### About this task
Starting from the top of the entries below and ending with the line containing "Infantino Odds and Predictions: Will He", restate every line word for word, pictures omitted.
*** The input ***
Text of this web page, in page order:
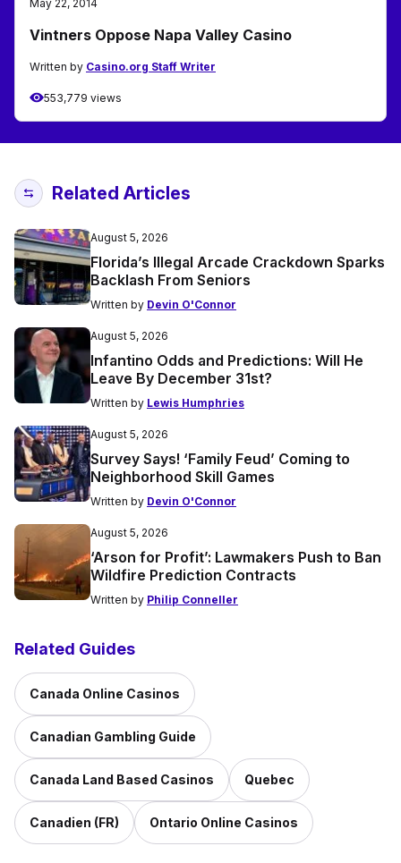
May 22, 2014
Vintners Oppose Napa Valley Casino
Written by Casino.org Staff Writer
553,779 views
Related Articles
August 5, 2026
Florida’s Illegal Arcade Crackdown Sparks
Backlash From Seniors
Written by Devin O'Connor
August 5, 2026
Infantino Odds and Predictions: Will He
Leave By December 31st?
Written by Lewis Humphries
August 5, 2026
Survey Says! ‘Family Feud’ Coming to
Neighborhood Skill Games
Written by Devin O'Connor
August 5, 2026
‘Arson for Profit’: Lawmakers Push to Ban
Wildfire Prediction Contracts
Written by Philip Conneller
Related Guides
Canada Online Casinos
Canadian Gambling Guide
Canada Land Based Casinos Quebec
Canadien (FR) Ontario Online Casinos
*** End of The input ***
### Answer section
Text of this web page, in page order:
May 22, 2014
Vintners Oppose Napa Valley Casino
Written by Casino.org Staff Writer
553,779 views
Related Articles
August 5, 2026
Florida’s Illegal Arcade Crackdown Sparks
Backlash From Seniors
Written by Devin O'Connor
August 5, 2026
Infantino Odds and Predictions: Will He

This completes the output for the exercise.